Wilfredo Sr. dreamed of an all-male chess team like the Mariano brothers. While his two sons, Wilfred Patrick and Wilfred Vergel, both played chess for the Philippine Maritime Institute and Far Eastern University, respectively, fate had other plans.
“Naiba yung iyak ko,” laughed Susan of how the all-male dream was dashed.
However, reality never looked so good.
Susan not only joined her siblings as a varsity player (for La Salle from 2008-11 and where she also coaches the women’s teams today), but she also took her father’s motivation for teaching chess to a higher level.
If her father used sports — Susan also played tennis, volleyball, and taekwondo — and chess as a means to make his children forward thinkers and as a way to get an education, the daughter has used the sport as a means of public service.
“Chess and sports are used as means to give the kids more than a hobby. They can be means of staying out of trouble and getting an education that will unlock more doors. In women’s case, it helps give them something to aspire for so we can avoid teen pregnancies, abuse and depression,” Neri enthuses with a lot of conviction.

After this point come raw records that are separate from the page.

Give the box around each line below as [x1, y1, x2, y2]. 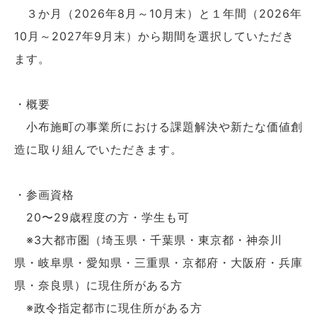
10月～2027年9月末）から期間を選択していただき [14, 28, 294, 43]
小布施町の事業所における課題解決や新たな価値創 [14, 119, 303, 134]
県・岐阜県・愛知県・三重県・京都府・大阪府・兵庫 [14, 255, 303, 270]
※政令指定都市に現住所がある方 [14, 300, 202, 315]
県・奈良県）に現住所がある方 [14, 277, 183, 292]
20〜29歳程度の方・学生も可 [14, 209, 190, 224]
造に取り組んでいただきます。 [14, 142, 183, 156]
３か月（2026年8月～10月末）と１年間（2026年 [14, 6, 302, 21]
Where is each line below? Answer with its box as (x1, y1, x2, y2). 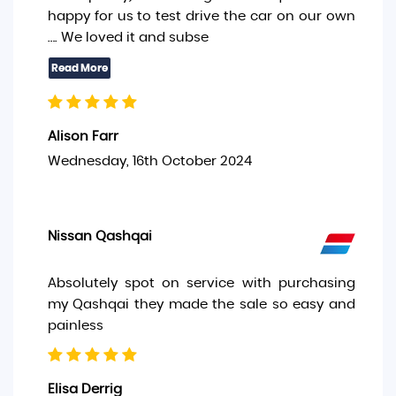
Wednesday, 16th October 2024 (47, 155, 252, 168)
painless (47, 319, 103, 332)
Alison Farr (47, 130, 118, 143)
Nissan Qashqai (47, 230, 152, 243)
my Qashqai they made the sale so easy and (47, 298, 355, 311)
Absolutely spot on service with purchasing (47, 277, 355, 290)
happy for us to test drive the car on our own (47, 10, 355, 23)
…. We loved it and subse (47, 31, 209, 44)
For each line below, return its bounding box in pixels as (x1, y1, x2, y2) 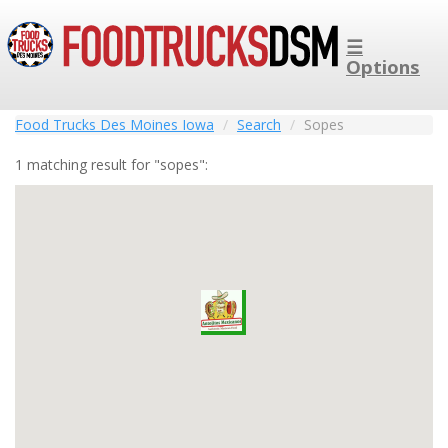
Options (346, 54, 420, 79)
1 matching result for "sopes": (15, 155, 208, 174)
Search (237, 115, 281, 134)
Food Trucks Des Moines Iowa (15, 115, 214, 134)
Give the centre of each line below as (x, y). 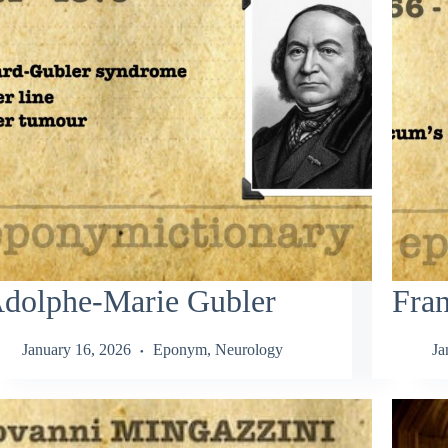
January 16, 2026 (76, 350)
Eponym (179, 350)
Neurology (248, 350)
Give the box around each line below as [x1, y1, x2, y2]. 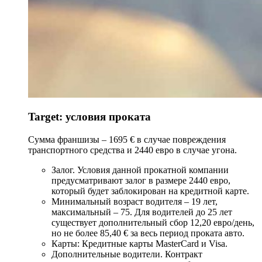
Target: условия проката [28, 111, 151, 123]
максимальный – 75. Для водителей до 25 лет [51, 207, 232, 218]
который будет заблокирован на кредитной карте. [51, 186, 249, 196]
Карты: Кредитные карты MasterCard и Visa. [51, 239, 227, 249]
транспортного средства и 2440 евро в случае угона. [28, 145, 237, 156]
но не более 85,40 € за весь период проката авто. [51, 228, 244, 239]
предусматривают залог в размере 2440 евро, [51, 175, 230, 186]
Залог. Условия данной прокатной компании [51, 165, 229, 175]
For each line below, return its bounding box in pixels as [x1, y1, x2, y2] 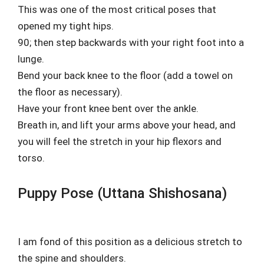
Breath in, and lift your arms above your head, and [18, 119, 236, 131]
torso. [18, 152, 45, 164]
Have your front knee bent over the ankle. [18, 103, 199, 114]
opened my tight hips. [18, 20, 114, 32]
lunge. [18, 53, 44, 65]
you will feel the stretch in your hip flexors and [18, 136, 222, 147]
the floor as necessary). [18, 86, 123, 98]
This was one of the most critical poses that [18, 4, 216, 15]
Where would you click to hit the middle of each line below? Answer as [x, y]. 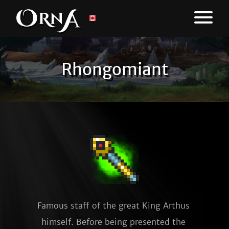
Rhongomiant [114, 70]
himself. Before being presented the [113, 222]
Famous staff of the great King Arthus [113, 205]
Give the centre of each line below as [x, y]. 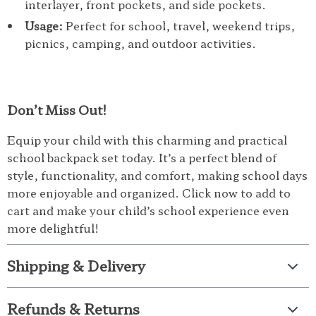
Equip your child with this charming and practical [147, 140]
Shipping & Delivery [76, 266]
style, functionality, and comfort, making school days [157, 175]
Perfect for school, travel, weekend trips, [179, 25]
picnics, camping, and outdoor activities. [140, 43]
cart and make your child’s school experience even [148, 210]
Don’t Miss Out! [57, 109]
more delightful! [53, 228]
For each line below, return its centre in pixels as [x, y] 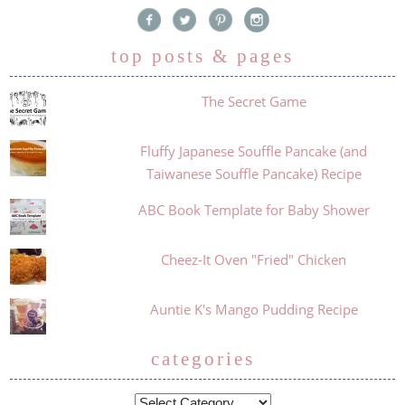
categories [202, 359]
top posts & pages [202, 57]
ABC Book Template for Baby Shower [254, 210]
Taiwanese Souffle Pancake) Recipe [254, 174]
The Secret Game [254, 102]
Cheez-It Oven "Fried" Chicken [254, 260]
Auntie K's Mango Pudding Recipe [254, 310]
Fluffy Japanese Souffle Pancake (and [254, 151]
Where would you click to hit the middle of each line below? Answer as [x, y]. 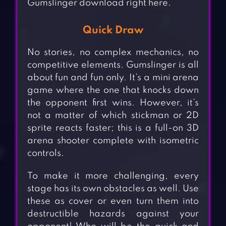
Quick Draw [113, 31]
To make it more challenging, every [113, 176]
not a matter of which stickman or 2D [113, 116]
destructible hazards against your [113, 214]
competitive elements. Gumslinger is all [113, 65]
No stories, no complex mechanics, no [113, 53]
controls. [45, 154]
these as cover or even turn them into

“The game for me isn’t just a passion, it’s a mission.”
And that mission has gone to a higher level with the formation of the Palawan Queen’s Gambit team that will be competing in the Professional Chess Association of the Philippines.
I was initially supposed to work with the Cordova team, but I couldn’t resist the idea of joining Palawan,” disclosed the coach. “Na-entice because it’s a team of all women. It allows me to continue my advocacy to work and do something for women especially for chess.”
“Losing my father not too long ago has been difficult more so he left behind a lot of unfinished business,” Neri reflected. “The responsibility he left behind is big (as he was also provincial sports coordinator for Aklan). I don’t know if I can replace him as I still have a lot to learn. But maybe God has a better plan. Akala ko I’ll just be doing university coaching and teaching.”
“But it’s also exciting. While I may be nervous, I will remember his words… ‘Whatever happens you have to be brave.’”
Coach Susan and the Palawan Queen’s Gambit begin their PCAP campaign when the country’s first professional chess league fires off in January 2021.